Everyone warns you to not construct on high of another person’s platform.
When I first began in VC greater than 10 years in the past, I used to be advised by no means to put money into a firm constructing on high of one other firm’s platform. Dependence on a platform makes you vulnerable to failure and caps the return in your funding as a result of you don’t have any management over API entry, pricing adjustments and end-customer knowledge, amongst different reliable issues.
I’m certain a lot of you recall Facebook shutting down its API entry again in 2015, or the uproar Apple precipitated when it determined to alter the fee it was charging app builders in 2020.
Put merely, founders can now not keep away from the decision round platform dependency.

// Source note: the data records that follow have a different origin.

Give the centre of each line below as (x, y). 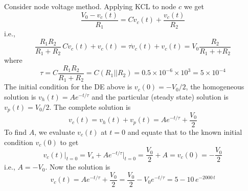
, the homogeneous (215, 87)
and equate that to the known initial (185, 132)
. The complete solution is (90, 106)
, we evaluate (55, 132)
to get (69, 142)
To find (15, 132)
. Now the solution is (78, 167)
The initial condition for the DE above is (68, 87)
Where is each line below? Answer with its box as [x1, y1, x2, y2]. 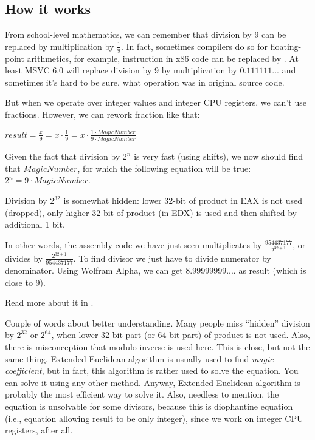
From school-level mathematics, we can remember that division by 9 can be [5, 28, 286, 41]
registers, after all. [5, 424, 73, 436]
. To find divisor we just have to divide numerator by [73, 251, 271, 264]
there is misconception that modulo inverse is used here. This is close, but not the [5, 340, 310, 353]
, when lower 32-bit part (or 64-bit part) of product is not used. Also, [51, 328, 310, 341]
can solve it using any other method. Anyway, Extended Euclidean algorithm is [5, 376, 300, 388]
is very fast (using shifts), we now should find [134, 150, 303, 163]
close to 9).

Salesforce in some ways paved the best way for giant enterprise platform firms, being the primary devoted SaaS firm to surpass $10 billion in annual income supported by its open software growth market. Salesforce’s success has given rise to dominant platforms in different verticals, and for founders beginning firms, there is no such thing as a avoiding that platform decision nowadays.
Some factors to think about:
- Over 4,000 fintech firms, together with a number of unicorns, have built their platforms on high of Plaid.
- Recruiters might complain about the price, however 95% nonetheless make the most of LinkedIn.
- More than 20,000 firms belief Segment to be their system of report for buyer knowledge.
- Shopify powers over 1 million companies throughout the globe.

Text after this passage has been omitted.